Selain diskusi tersebut, kata Imran, Ishak juga pernah memberikan sejumlah dokumen kepada Imran. Dokumen itu antara lain terjemahan dari buku The Last Day Indonesian Soeharto, salinan dokumen CSIS (lembaga yang dibidani Ali Moertopo) dan dokumen hasil rapat Ali Moertopo dengan pimpinan Majelis Agung Waligereja Indonesia (MAWI) dan Dewan Gereja Indonesia (DGI).
“Semua itu saya dapatkan ketika menginap di rumah Ishak Djuarsa,” ungkap Imran di depan Hakim Soebandi.
Keterlibatan unsur-unsur militer dalam gerakan Jamaah Imran menyebabkan banyak kalangan mencurigai kelompok tersebut tak lebih sebagai “peliharaan” salah satu faksi di tubuh badan intelijen Indonesia. Hal itu pernah dilontarkan oleh seorang agen CIA berkode Friendly/2 dalam buku karya Ken Conboy, Intel: Menguak Tabir Dunia Intelijen Indonesia.
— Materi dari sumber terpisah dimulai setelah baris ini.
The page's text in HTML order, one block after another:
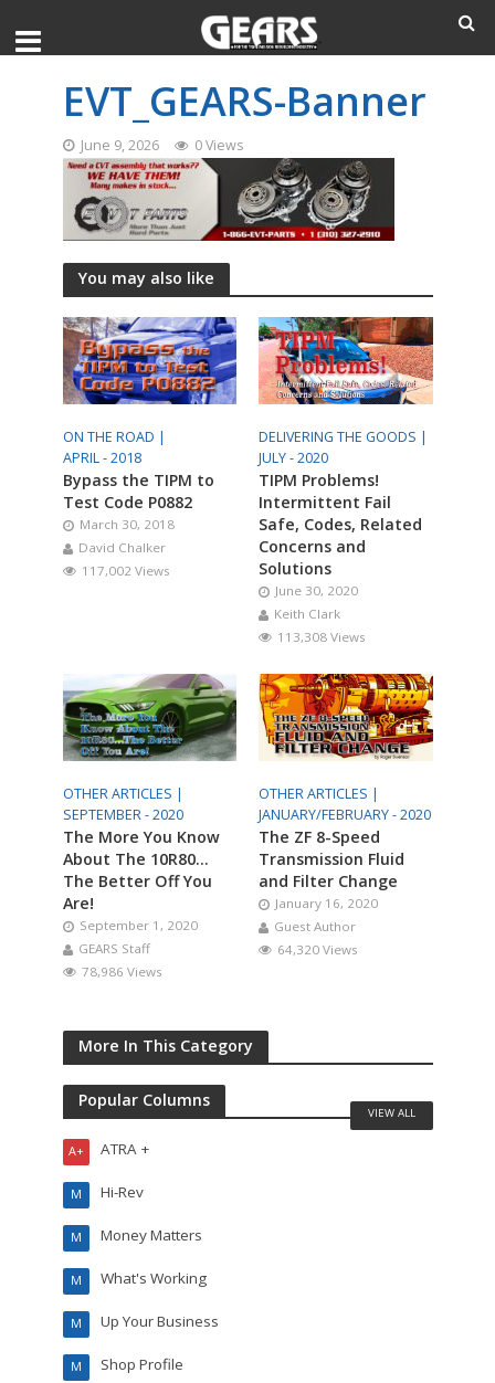
EVT_GEARS-Banner
June 9, 2026 0 Views
You may also like
ON THE ROAD |
APRIL - 2018
Bypass the TIPM to
Test Code P0882
March 30, 2018
David Chalker
117,002 Views
DELIVERING THE GOODS |
JULY - 2020
TIPM Problems!
Intermittent Fail
Safe, Codes, Related
Concerns and
Solutions
June 30, 2020
Keith Clark
113,308 Views
OTHER ARTICLES |
SEPTEMBER - 2020
The More You Know
About The 10R80…
The Better Off You
Are!
September 1, 2020
GEARS Staff
78,986 Views
OTHER ARTICLES |
JANUARY/FEBRUARY - 2020
The ZF 8-Speed
Transmission Fluid
and Filter Change
January 16, 2020
Guest Author
64,320 Views
More In This Category
Popular Columns
ATRA +
A+
Hi-Rev
M
Money Matters
M
What's Working
M
Up Your Business
M
Shop Profile
M
VIEW ALL
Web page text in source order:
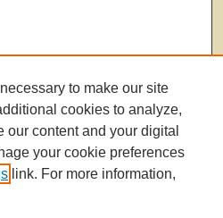
to make our site
cookies to analyze,
content and your digital
your cookie preferences
link. For more information,

Baca juga: Di Bawah Kuasa Agen Rahasia
“Dia melaporkan bahwa salah seorang pengikut Imran menghambur-hamburkan dana dengan sumber dananya yang misterius…” ungkap Conboy.
Bukan hanya CIA, pimpinan Badan Intelijen Strategis (BAIS) sekaligus Asisten Intelijen Hankam L.B. Moerdani juga mencium adanya keterlibatan “intelijen pemerintah” lainnya dalam kasus Jamaah Imran. Menurut Ken Conboy, kecurigaan itu bukanlah tanpa dasar —walaupun secara teori, Ali Moertopo tidak terlibat dalam urusan operasi khusus—, namun desas-desus tentang ikut campur tangannya dalam kasus tersebut bertiup kencang kala itu.
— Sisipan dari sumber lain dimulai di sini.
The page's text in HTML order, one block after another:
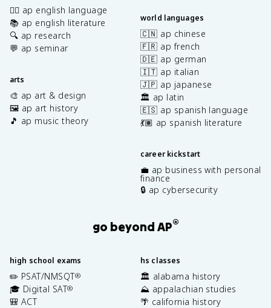
✍🏽 ap english language
📚 ap english literature
🔍 ap research
💬 ap seminar
arts
🎨 ap art & design
🖼️ ap art history
🎵 ap music theory
world languages
🇨🇳 ap chinese
🇫🇷 ap french
🇩🇪 ap german
🇮🇹 ap italian
🇯🇵 ap japanese
🏛️ ap latin
🇪🇸 ap spanish language
💃🏽 ap spanish literature
career kickstart
💼 ap business with personal
finance
🔒 ap cybersecurity
go beyond AP®
high school exams
✏️ PSAT/NMSQT®
🎓 Digital SAT®
🎒 ACT
hs classes
🏛️ alabama history
⛰️ appalachian studies
🌴 california history
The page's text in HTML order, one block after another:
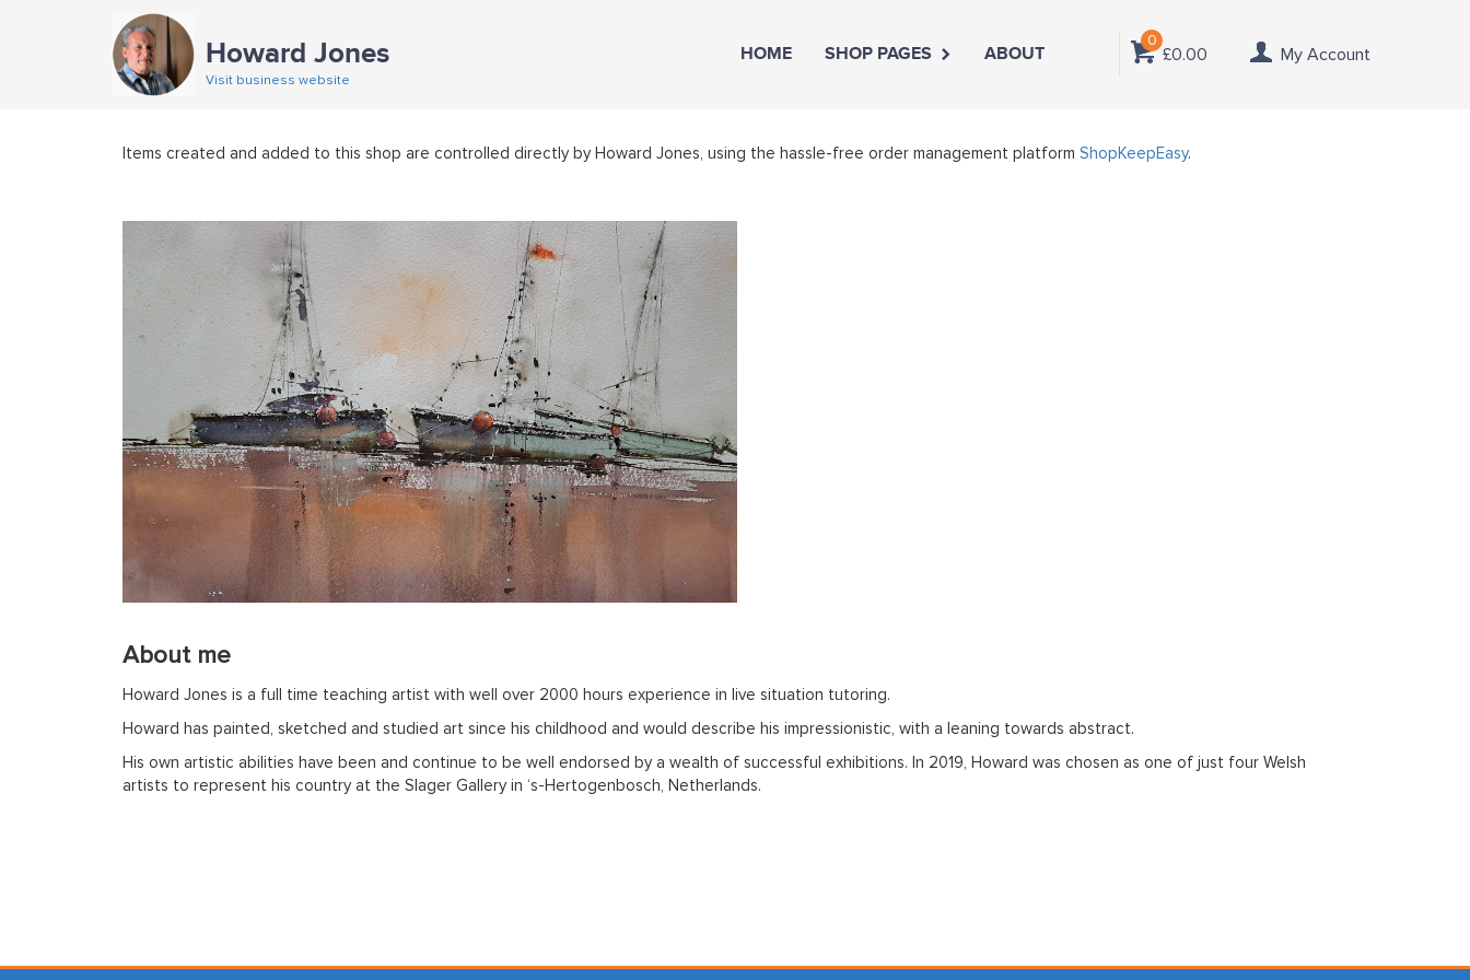
Howard Jones
Visit business website
0
£0.00 My Account
HOME SHOP PAGES ABOUT
Items created and added to this shop are controlled directly by Howard Jones, using the hassle-free order management platform ShopKeepEasy.
About me
Howard Jones is a full time teaching artist with well over 2000 hours experience in live situation tutoring.
Howard has painted, sketched and studied art since his childhood and would describe his impressionistic, with a leaning towards abstract.
His own artistic abilities have been and continue to be well endorsed by a wealth of successful exhibitions. In 2019, Howard was chosen as one of just four Welsh
artists to represent his country at the Slager Gallery in ‘s-Hertogenbosch, Netherlands.

Begitu marahnya Benny (panggilan akrab L.B. Moerdani) atas situasi tersebut, kata Conboy, hingga dia menelepon langsung Deputi III Badan Koordinasi Intelijen Negara (BAKIN) Aswis Sumarmo.
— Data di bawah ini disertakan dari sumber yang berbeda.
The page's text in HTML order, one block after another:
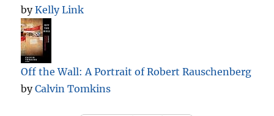
byKelly Link
Off the Wall: A Portrait of Robert Rauschenberg
byCalvin Tomkins
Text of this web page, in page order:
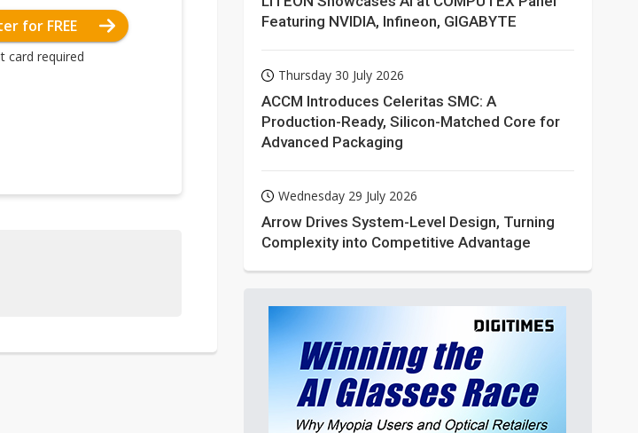
for FREE
card required
Featuring NVIDIA, Infineon, GIGABYTE
Thursday 30 July 2026
ACCM Introduces Celeritas SMC: A
Production-Ready, Silicon-Matched Core for
Advanced Packaging
Wednesday 29 July 2026
Arrow Drives System-Level Design, Turning
Complexity into Competitive Advantage
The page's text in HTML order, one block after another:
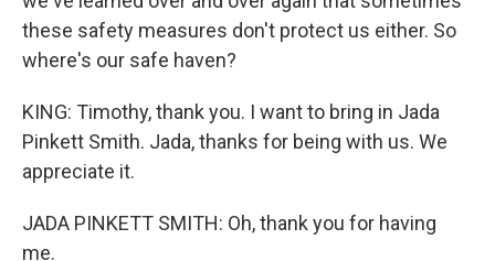
these safety measures don't protect us either. So
where's our safe haven?
KING: Timothy, thank you. I want to bring in Jada
Pinkett Smith. Jada, thanks for being with us. We
appreciate it.
JADA PINKETT SMITH: Oh, thank you for having
me.
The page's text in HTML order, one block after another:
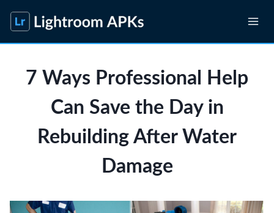
content
7 Ways Professional Help
Can Save the Day in
Rebuilding After Water
Damage
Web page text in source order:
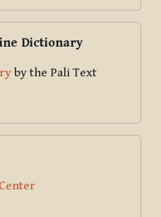
Dictionary
by the Pali Text
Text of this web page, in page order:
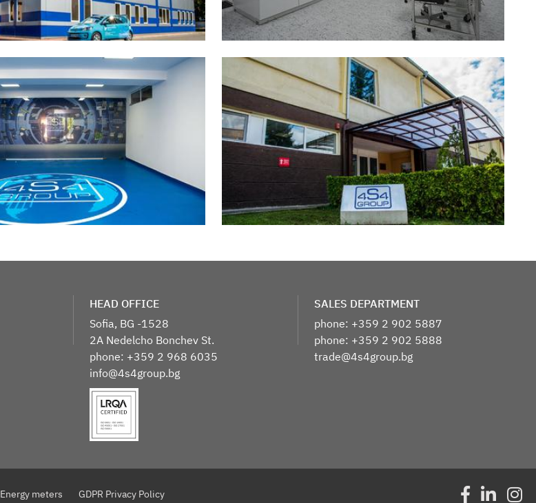
​HEAD OFFICE
Sofia, BG -1528
2A Nedelcho Bonchev St.
phone: +359 2 968 6035
info@4s4group.bg
​SALES DEPARTMENT
phone: +359 2 902 5887
phone: +359 2 902 5888
trade@4s4group.bg
Energy meters GDPR Privacy Policy
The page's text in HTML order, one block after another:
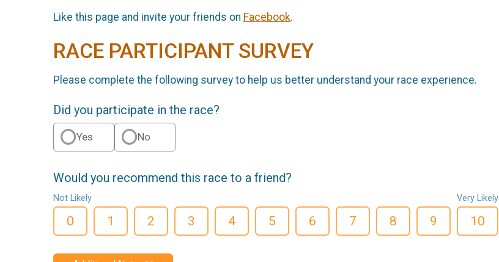
Like this page and invite your friends on Facebook.
RACE PARTICIPANT SURVEY
Please complete the following survey to help us better understand your race experience.
Did you participate in the race?
Yes No
Would you recommend this race to a friend?
Not Likely
0 1 2 3 4 5 6 7 8 9
Very Likely
10
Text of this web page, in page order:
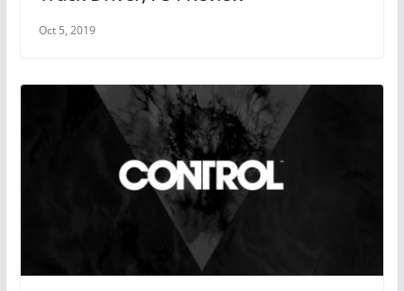
Oct 5, 2019
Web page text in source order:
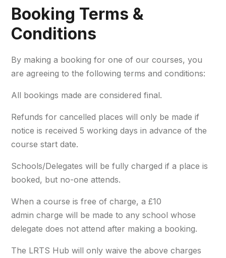
Booking Terms &
Conditions
By making a booking for one of our courses, you
are agreeing to the following terms and conditions:
All bookings made are considered final.
Refunds for cancelled places will only be made if
notice is received 5 working days in advance of the
course start date.
Schools/Delegates will be fully charged if a place is
booked, but no-one attends.
When a course is free of charge, a £10
admin charge will be made to any school whose
delegate does not attend after making a booking.
The LRTS Hub will only waive the above charges
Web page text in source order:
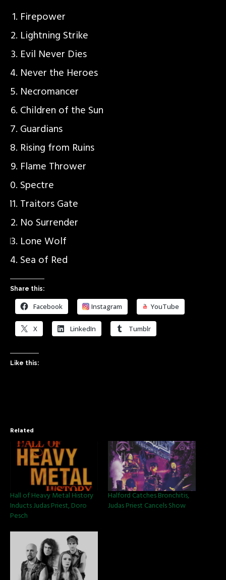
Firepower
Lightning Strike
Evil Never Dies
Never the Heroes
Necromancer
Children of the Sun
Guardians
Rising from Ruins
Flame Thrower
Spectre
Traitors Gate
No Surrender
Lone Wolf
Sea of Red
Share this:
Facebook Instagram YouTube
X LinkedIn Tumblr
Like this:
Related
Hall of Heavy Metal History
Inducts Judas Priest, Doro
Pesch
Halford Catches Bronchitis,
Judas Priest Cancels Show
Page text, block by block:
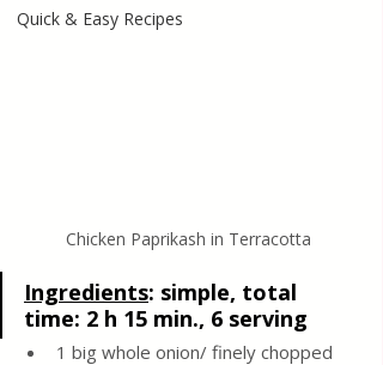
Quick & Easy Recipes
Chicken Paprikash in Terracotta
Ingredients: simple, total
time: 2 h 15 min., 6 serving
1 big whole onion/ finely chopped
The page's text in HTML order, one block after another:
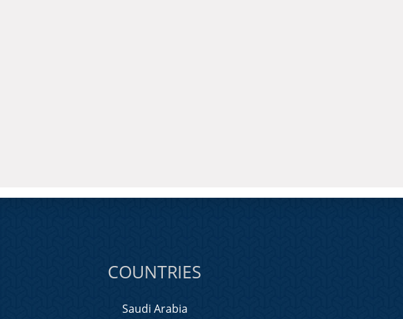
COUNTRIES
Saudi Arabia
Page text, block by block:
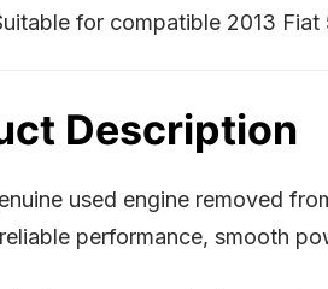
for compatible 2013 Fiat
Description
used engine removed
performance, smooth

“Bilang pada Pitut (Soeharto) untuk menghentikannya! Atau dia akan kutangkap!” ujar Benny.
Pitut Soeharto adalah agen intelijen kepercayaan Ali Moertopo. Saat awal Orde Baru, dia ditugaskan untuk “masuk” ke jaringan kelompok Islam garis keras guna menjalankan operasi penjinakan sekaligus melakukan pembusukan terhadap kekuatan-kekuatan Islam politik.
Ketidakpercayaan Benny kepada “intel lain” secara tersamar dibuktikan oleh keinginannya untuk menjadi koordinator langsung penanganan Operasi Woyla. Ketika Teddy menyampaikan pertanyaan Duta Besar RI untuk Thailand Hasnan Habib: apakah koordinasi dalam pengendalian pembajakan ada pada tangan Hasnan Habib, Kepala BAKIN Yoga Soegomo atau berada di Jakarta?
“…di Jakarta!” jawab Benny setengah membentak.